**Assignment:** Show me every line in the listing that has the word "course".

─── Data supplied

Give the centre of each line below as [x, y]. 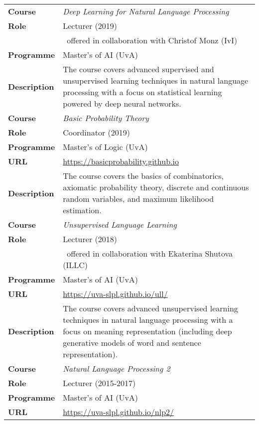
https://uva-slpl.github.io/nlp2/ [119, 412]
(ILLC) [75, 265]
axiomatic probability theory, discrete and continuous [156, 187]
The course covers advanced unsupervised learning [150, 308]
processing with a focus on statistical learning [142, 92]
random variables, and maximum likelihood [138, 199]
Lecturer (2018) [90, 239]
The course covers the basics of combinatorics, [143, 176]

──────

**Completed task:**
The course covers advanced unsupervised learning [150, 308]
The course covers the basics of combinatorics, [143, 176]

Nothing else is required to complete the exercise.